Os não vacinados ficarão fora da festa

Quando criança somos convidados para aquelas festinhas de colégio. Com bolos, docinhos, salgadinhos, às vezes um palhaço para animar a turma ou, até mesmo, um buffet com recreadores. Sempre tem aqueles alunos da sala que não são convidados para a festa e ficam excluídos dos demais na segunda-feira após a comemoração. Há sempre essa separação entre os que foram convidados e os excluídos. Nunca pensei que depois de anos veria algo parecido. Porém, ao invés de crianças, são os adultos que fazem a separação entre vacinados e não vacinados.© Fornecido por IstoÉ

A nova onda de casos de Covid-19 chegou batendo recordes de números de casos e mortes na Europa. As incidências elevadas estão sendo registradas sobretudo em territórios com baixas taxas de vacinação, razão pela qual autoridades já chamam o fenômeno de “a pandemia dos não vacinados”. A Áustria decidiu neste domingo, 14, um confinamento de todos os cidadãos que não tomaram as duas doses da vacina contra a Covid-19. As pessoas afetadas pela medida não poderão sair de suas casas, com exceção para fazer compras, praticar atividades físicas ou receber atendimento médico. A quarentena dos não vacinados será aplicada a todas as pessoas com mais de 12 anos que não se vacinaram (ou que se contaminaram recentemente).

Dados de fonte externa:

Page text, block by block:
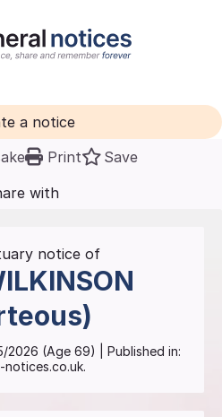
a notice
Print
Save
with
notice of
2026 (Age 69)
| Published in:
notices.co.uk.
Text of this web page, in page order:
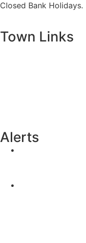
Closed Bank Holidays.
Town Links
Alerts
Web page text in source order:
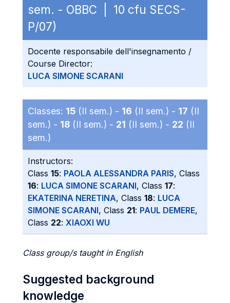
sem. - OBBC | 10 cfu SECS-
P/07)
Docente responsabile dell'insegnamento /
Course Director:
LUCA SIMONE SCARANI
Classes: 15 (II sem.) - 16 (II sem.) - 17 (II
sem.) - 18 (II sem.) - 21 (II sem.) - 22 (II
sem.)
Instructors:
Class 15: PAOLA ALESSANDRA PARIS, Class
16: LUCA SIMONE SCARANI, Class 17:
EKATERINA NERETINA, Class 18: LUCA
SIMONE SCARANI, Class 21: PAUL DEMERE,
Class 22: XIAOXI WU
Class group/s taught in English
Suggested background
knowledge

No Brasil, apesar de a grande maioria da população ter aceitado a vacinação – neste domingo, 14, foi contabilizado mais de 125 milhões de pessoas vacinadas com as duas doses ou dose única da vacina, o equivalente a quase 59% da população –, apenas dois estados conseguiram atingir a marca de 90% das pessoas totalmente vacinadas: São Paulo, com quase 93%, e Mato Grosso do Sul, com 90%. Outros três estados conseguiram vacinar 80% da população, são eles: Paraná (81,97%), Rio Grande do Sul (81,42%) e Santa Catarina (80,28%).

Ainda assim, existe uma parte da população que insiste em se negar a uma simples picada – a maioria, eleitorado do presidente Jair Bolsonaro – seja por achar que a vacina mudará o seu DNA e RNA, pelo líquido inserir um tipo de chip dentro do organismo para colher informações, ou até mesmo por poder infectar as pessoas com AIDS – todos os achismos acima são argumentos infundados feitos por negacionistas que não aceitam a simples realidade: vacinas salvam vidas e ajudam na queda de casos e mortes.

Mas o que fazer com esse pequeno, mas barulhento, contingente? Assim como nas festas de crianças, seria o caso de isolá-los e não chamá-los mais para o convívio social? Provavelmente, sim. Uma quarentena para aqueles que até o momento não respeitaram a saúde dos demais. Entretanto, precisaria ter controle e acompanhamento dessas pessoas – o que dificilmente aconteceria em um país com mais de 210 milhões de pessoas. Em alguns lugares ainda há um certo controle dos vacinados. Na Fórmula 1, no Grande Prêmio do Brasil, ocorrido neste final de semana em São Paulo, o público precisou mostrar, antes mesmo do ingresso, o certificado de vacinação. Porém, em outros lugares como algumas casas noturnas, bares, restaurantes e até mesmo academias, não há mais a necessidade nem mesmo da medição de temperatura.

Na sexta-feira, 12, o ministro do STF, Luís Roberto Barroso, suspendeu trechos da portaria do Governo Federal na qual determinava que empresas não poderiam exigir dos funcionários comprovante de vacinação contra a Covid-19. Com a decisão, os empregadores poderão não só exigir o comprovante de seus funcionários, como terão carta branca para demitir quem se recusar a fornecer o comprovante.

A decisão do ministro é certa, uma vez que a não vacinação de um funcionário, coloca em risco a vida e saúde de outras dezenas de pessoas que trabalham ao lado dele. Pesquisas já comprovaram que a vacinação em massa diminui os casos e as transmissões de Covid-19, logo, quem não quer se vacinar não pode, e não deve, conviver com os demais – salvo aqueles que possui contraindicações médicas.

Seja por confinamentos ou demissões, precisa sim haver um controle para os não vacinados. Se houver uma terceira onda de casos no Brasil, provavelmente a responsabilidade será deles. Se a desculpa deles é o livre-arbítrio de não se vacinarem, os vacinados também possuem o livre-arbítrio de não querer trabalhar, conviver, ou frequentar os mesmos locais que eles. Sinto muito, você foi desconvidado.